1. Check SMART status (30 seconds, free)
Every drive reports its own health via "SMART". A failing drive often tells you so before it dies, if you know where to look.
Windows: install CrystalDiskInfo (free). Run it. Look at the overall status indicator:
- Good (blue): drive is healthy. Look elsewhere for the slowdown.
- Caution (yellow): reallocated sectors or other warnings. The drive is starting to fail — back up now.
- Bad (red): drive is dying. Back up immediately, don't delay.
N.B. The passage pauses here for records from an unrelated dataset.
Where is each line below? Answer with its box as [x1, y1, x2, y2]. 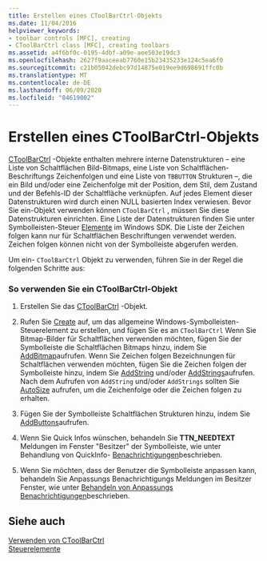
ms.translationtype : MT [8, 71, 88, 79]
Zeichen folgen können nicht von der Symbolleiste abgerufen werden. [8, 239, 238, 249]
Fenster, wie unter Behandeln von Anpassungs [19, 483, 173, 492]
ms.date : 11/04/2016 [8, 19, 78, 27]
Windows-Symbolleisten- [155, 317, 240, 327]
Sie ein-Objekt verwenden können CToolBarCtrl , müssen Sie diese [8, 206, 229, 215]
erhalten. [19, 394, 50, 403]
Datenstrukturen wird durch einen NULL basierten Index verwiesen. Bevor [8, 197, 252, 206]
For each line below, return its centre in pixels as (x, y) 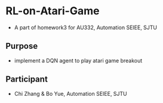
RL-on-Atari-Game (53, 11)
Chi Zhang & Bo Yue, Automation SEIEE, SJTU (71, 93)
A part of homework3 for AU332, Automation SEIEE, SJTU (86, 27)
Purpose (22, 46)
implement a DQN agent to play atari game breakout (78, 60)
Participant (27, 79)
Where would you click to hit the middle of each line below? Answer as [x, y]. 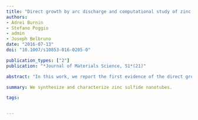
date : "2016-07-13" [30, 45]
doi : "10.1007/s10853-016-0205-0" [49, 50]
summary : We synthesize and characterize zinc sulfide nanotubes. [89, 87]
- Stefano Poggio [27, 28]
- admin [16, 34]
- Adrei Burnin [25, 22]
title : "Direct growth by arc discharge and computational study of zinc [99, 11]
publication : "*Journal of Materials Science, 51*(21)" [76, 66]
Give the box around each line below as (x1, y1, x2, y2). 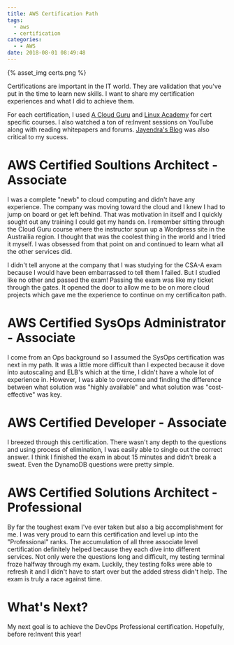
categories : (7, 36, 42, 43)
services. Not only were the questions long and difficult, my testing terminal (7, 552, 225, 560)
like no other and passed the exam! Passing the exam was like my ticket (7, 276, 214, 284)
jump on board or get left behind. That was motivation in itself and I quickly (7, 210, 223, 218)
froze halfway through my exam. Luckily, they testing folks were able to (7, 560, 212, 568)
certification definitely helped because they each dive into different (7, 545, 200, 553)
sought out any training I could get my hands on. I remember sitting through (7, 218, 225, 226)
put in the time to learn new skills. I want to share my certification (7, 89, 195, 98)
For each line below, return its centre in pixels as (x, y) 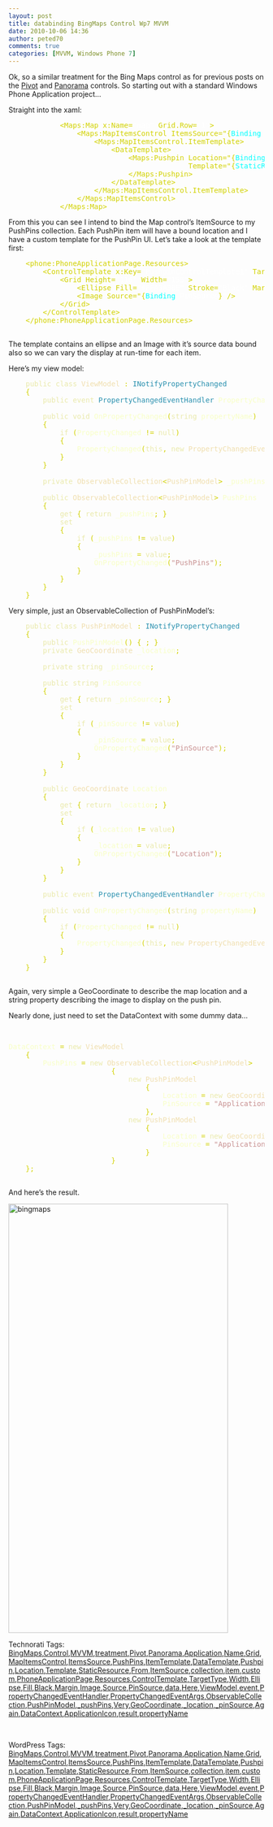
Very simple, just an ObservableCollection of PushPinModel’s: (112, 611)
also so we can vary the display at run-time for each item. (105, 353)
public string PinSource (92, 683)
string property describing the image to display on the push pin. (115, 1000)
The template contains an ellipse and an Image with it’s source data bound (133, 344)
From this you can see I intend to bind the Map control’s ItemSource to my (132, 222)
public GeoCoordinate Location (105, 789)
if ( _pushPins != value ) (126, 538)
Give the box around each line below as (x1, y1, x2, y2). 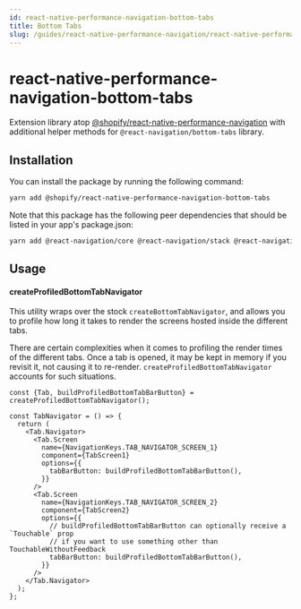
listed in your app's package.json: (9, 219, 134, 229)
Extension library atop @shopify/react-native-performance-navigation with (9, 117, 286, 128)
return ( (17, 420, 50, 429)
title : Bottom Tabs (9, 21, 82, 30)
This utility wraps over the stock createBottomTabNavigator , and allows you (9, 306, 286, 317)
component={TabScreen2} (41, 506, 130, 515)
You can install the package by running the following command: (9, 176, 245, 187)
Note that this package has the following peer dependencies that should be (9, 210, 288, 220)
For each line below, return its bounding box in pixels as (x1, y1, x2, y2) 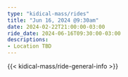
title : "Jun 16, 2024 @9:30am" (7, 17, 99, 24)
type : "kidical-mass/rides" (7, 10, 90, 17)
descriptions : (7, 36, 49, 43)
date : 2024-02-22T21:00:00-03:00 (7, 23, 105, 30)
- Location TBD (7, 43, 52, 50)
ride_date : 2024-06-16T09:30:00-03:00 (7, 29, 121, 37)
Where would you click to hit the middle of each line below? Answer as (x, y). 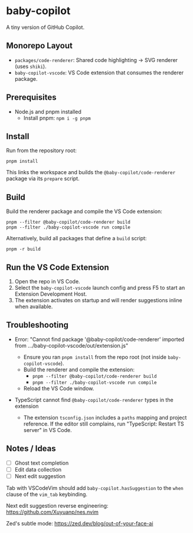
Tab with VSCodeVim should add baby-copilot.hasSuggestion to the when (95, 488)
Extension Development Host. (51, 294)
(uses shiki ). (30, 66)
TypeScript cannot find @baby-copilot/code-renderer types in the (94, 400)
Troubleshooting (37, 325)
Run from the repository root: (41, 151)
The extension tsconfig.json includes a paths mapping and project (105, 417)
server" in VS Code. (48, 430)
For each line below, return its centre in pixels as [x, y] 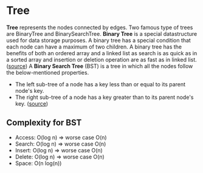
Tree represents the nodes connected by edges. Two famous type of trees [100, 27]
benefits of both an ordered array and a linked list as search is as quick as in [102, 53]
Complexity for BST [44, 123]
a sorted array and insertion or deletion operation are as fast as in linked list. [102, 59]
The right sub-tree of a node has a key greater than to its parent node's [104, 97]
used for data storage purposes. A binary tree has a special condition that [99, 40]
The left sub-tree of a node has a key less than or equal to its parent [100, 84]
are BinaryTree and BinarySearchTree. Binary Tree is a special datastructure [102, 33]
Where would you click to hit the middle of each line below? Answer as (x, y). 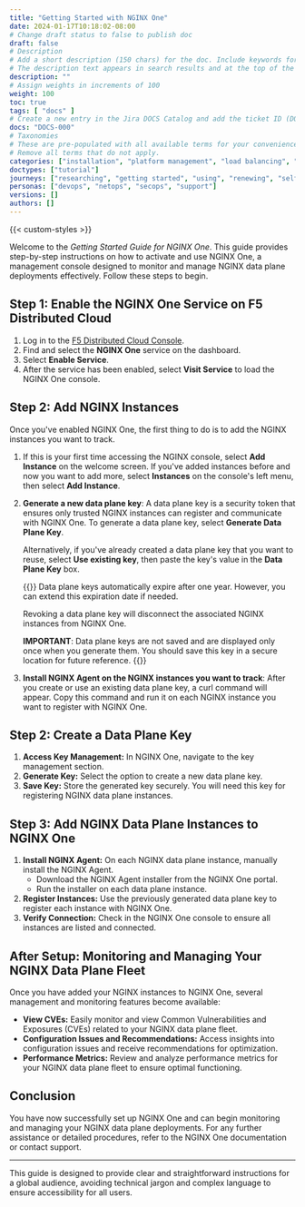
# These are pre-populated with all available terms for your (129, 144)
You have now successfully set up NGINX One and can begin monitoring (145, 1118)
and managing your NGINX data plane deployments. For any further (136, 1127)
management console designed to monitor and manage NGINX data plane (148, 266)
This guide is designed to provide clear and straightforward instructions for (150, 1173)
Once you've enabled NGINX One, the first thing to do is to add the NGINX (148, 429)
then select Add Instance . (71, 486)
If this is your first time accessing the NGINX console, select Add (144, 456)
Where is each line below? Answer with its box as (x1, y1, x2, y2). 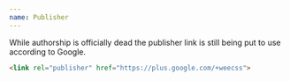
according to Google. (9, 46, 87, 57)
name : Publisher (9, 12, 69, 22)
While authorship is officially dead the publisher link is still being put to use (9, 37, 281, 48)

Mac: open Disk Utility → select the drive → First Aid. Passes / fails. Also smartctl -a /dev/disk0 in Terminal for detail (install smartmontools via Homebrew).
2. Listen (HDD only)
Old-style mechanical hard drives make distinct noises when they're about to fail:
- Clicking (the "click of death") — platters can't find data, head is retrying over and over. Terminal failure mode. Back up now.
- Grinding — bearings worn. Days or weeks of life left at most.
- Loud constant whine — motor labouring. Has been failing for a while.
SSDs have no moving parts and fail silently. You won't hear an SSD dying — it'll just start missing writes and eventually stop being readable.
3. Back up your data BEFORE doing anything else
If SMART is showing warnings, or the drive is making noises, stop and back up everything important right now. Every additional boot stresses a failing drive. Every boot is a chance it doesn't come back.
Minimum backup:
- Documents folder (Windows) / Home folder (Mac).
- Downloads folder (everyone's got stuff in there they don't realise they need).
- Desktop (ditto).
- Any photos and videos.
- Browser bookmarks / saved passwords (export from your browser's settings).
- Emails if you use a locally-stored email client.
Easiest methods:
- External USB drive + drag-and-drop.
- OneDrive / Dropbox / iCloud — sync the important folders.
- A fresh backup of everything to an external drive using File History (Windows) or Time Machine (Mac).
4. Identify if it's HDD or SSD
If you're not sure what kind of drive your laptop has:
Windows: Task Manager → Performance tab → Disk. It shows "Type: HDD" or "Type: SSD".
Mac: Apple menu → About This Mac → System Report → Storage.
Why it matters:
- HDD in a laptop from 2014-2018: upgrading to an SSD alone makes the laptop feel 5× faster. A £40 SSD upgrade is the single best money you can spend on an older laptop.
- SSD failing: you need a new SSD of the same form factor (2.5" SATA, M.2 SATA, M.2 NVMe — look these up for your specific laptop model).
5. Replacing the drive
On most laptops this is a straightforward job:
1. Order a new drive — NVMe SSDs start around £35 for 500 GB, up to £100 for 2 TB. 2. Power off, unplug, remove the bottom case. 3. Unscrew the old drive, slot the new one in. 4. Reinstall Windows or macOS from a USB installer (free to make, Microsoft and Apple both provide tools). 5. Restore your backup.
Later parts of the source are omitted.